Collaboration and Research
The Task Force, its subcommittees and other AOIC working groups are partnering with national, state and local experts in the field to research legal and evidence-based pretrial practices and how best to integrate those services into the work of the Illinois Judicial Branch. The members work with experts from the National Institute of Corrections (NIC), the National Association of Pretrial Services Professionals (NAPSA), Loyola University, the Administrative Office of the Courts in New Jersey and Kentucky, and expert pretrial practitioners in Illinois. The level of interest already expressed from justice partners nationwide is remarkable.
The Task Force and AOIC consider data needs to be the foundation of these efforts. The Pretrial Fairness Act recognized this critical need and designated the AOIC as the pretrial data hub responsible for forming and convening the Pretrial Practices Data Oversight Board. The AOIC is procuring a new data management system to provide a clearer and more comprehensive picture of our judicial system. Additionally, a group comprised of experts in pretrial practices and data analysis are creating a new data set with pretrial specific variables.
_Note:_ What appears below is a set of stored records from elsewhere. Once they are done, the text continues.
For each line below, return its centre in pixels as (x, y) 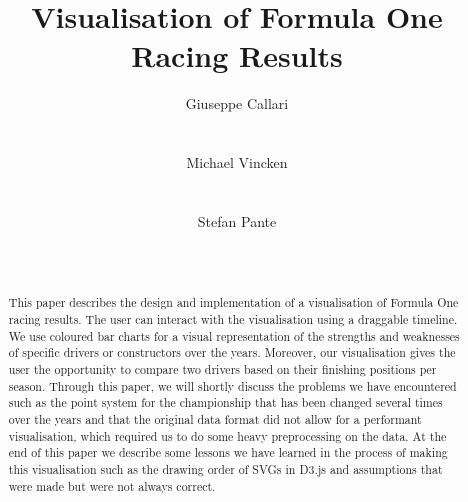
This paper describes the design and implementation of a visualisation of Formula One (233, 302)
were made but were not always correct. (112, 485)
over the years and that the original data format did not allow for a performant (215, 419)
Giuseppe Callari (237, 103)
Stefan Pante (237, 220)
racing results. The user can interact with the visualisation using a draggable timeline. (233, 319)
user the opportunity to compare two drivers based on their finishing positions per (222, 369)
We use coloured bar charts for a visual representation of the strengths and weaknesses (234, 335)
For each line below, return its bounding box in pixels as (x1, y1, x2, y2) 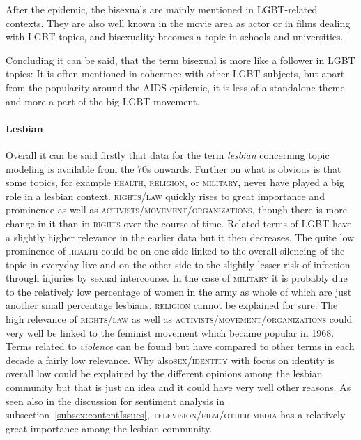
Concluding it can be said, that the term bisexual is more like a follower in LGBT (6, 52, 355, 67)
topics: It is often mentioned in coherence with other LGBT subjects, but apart (6, 66, 345, 81)
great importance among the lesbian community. (6, 420, 213, 435)
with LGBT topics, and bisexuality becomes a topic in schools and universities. (6, 29, 344, 44)
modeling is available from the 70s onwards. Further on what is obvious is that (6, 161, 341, 176)
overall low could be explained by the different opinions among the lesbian (6, 366, 323, 381)
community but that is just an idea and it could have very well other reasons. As (6, 380, 351, 395)
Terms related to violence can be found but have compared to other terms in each (6, 339, 355, 354)
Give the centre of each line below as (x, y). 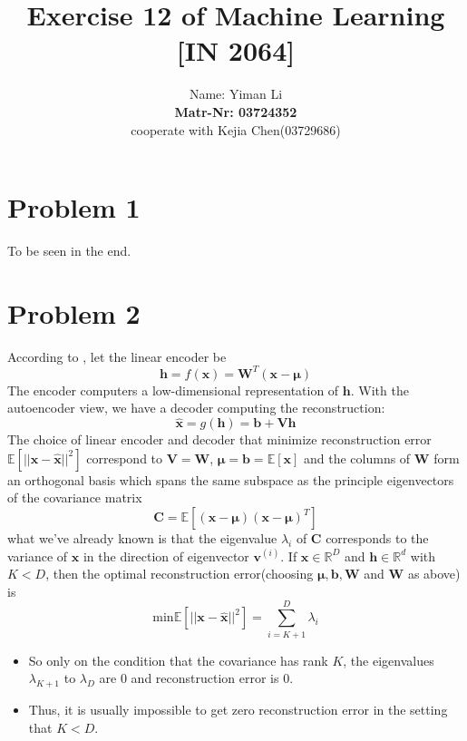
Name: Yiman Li (236, 94)
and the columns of (357, 458)
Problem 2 (74, 312)
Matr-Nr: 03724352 (236, 111)
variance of (38, 556)
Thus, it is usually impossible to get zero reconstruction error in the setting (238, 709)
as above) (434, 574)
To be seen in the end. (69, 251)
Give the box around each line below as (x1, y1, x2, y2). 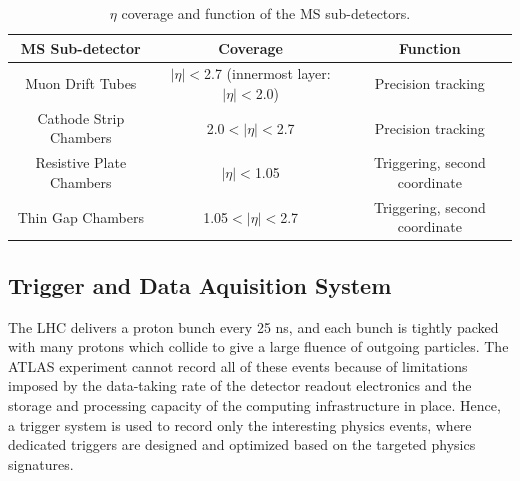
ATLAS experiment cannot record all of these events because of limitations (8, 355, 468, 376)
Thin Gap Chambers (17, 206, 144, 227)
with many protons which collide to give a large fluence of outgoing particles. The (8, 336, 509, 357)
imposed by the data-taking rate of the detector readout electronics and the (8, 375, 472, 396)
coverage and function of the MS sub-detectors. (121, 3, 411, 23)
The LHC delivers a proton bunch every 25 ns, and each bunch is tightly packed (8, 316, 499, 337)
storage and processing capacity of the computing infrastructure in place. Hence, (8, 395, 501, 416)
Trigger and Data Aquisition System (8, 269, 392, 300)
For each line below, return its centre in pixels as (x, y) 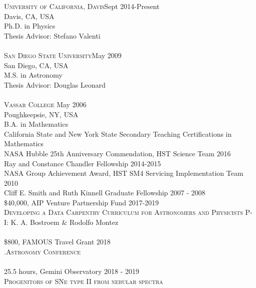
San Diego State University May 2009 (63, 55)
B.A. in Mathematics (36, 124)
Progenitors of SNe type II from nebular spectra (84, 281)
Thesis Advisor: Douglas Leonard (55, 84)
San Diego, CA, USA (36, 65)
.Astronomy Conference (42, 251)
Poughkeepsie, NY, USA (41, 114)
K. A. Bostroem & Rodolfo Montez (64, 222)
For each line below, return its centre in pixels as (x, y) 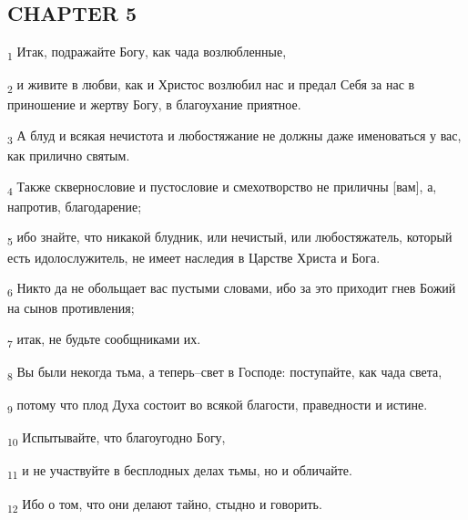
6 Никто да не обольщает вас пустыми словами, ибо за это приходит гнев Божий (232, 289)
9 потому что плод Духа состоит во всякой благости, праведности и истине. (218, 406)
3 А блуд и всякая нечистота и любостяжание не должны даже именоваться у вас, (234, 136)
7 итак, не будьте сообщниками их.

Statewide Pretrial Services
A multidisciplinary group is researching the best way to provide high-quality, consistent and uniform pretrial services to every county in Illinois. This includes exploring resource needs and how to operate with best practices while also maintaining lean structure. It also includes researching other pretrial programs in the country and on what works and lessons learned.
The Task Force is building educational content through state and national resources and is working with the Illinois Judicial College to bring these opportunities to judges, pretrial officers and other court stakeholders before and after implementation of this new legislation.
The Probation Division of the AOIC is providing technical assistance to counties adding pretrial services or who are adapting their services to align with the Commission’s Final Report. Much work will need to be completed by 2023 to ensure a roadmap for implementation.
Illinois justice partners must work together to fulfill the mandates in the Pretrial Fairness Act. The Supreme Court and AOIC are committed to doing our part to build and support an adequately-resourced statewide pretrial system that is fair, efficient, transparent, and accountable.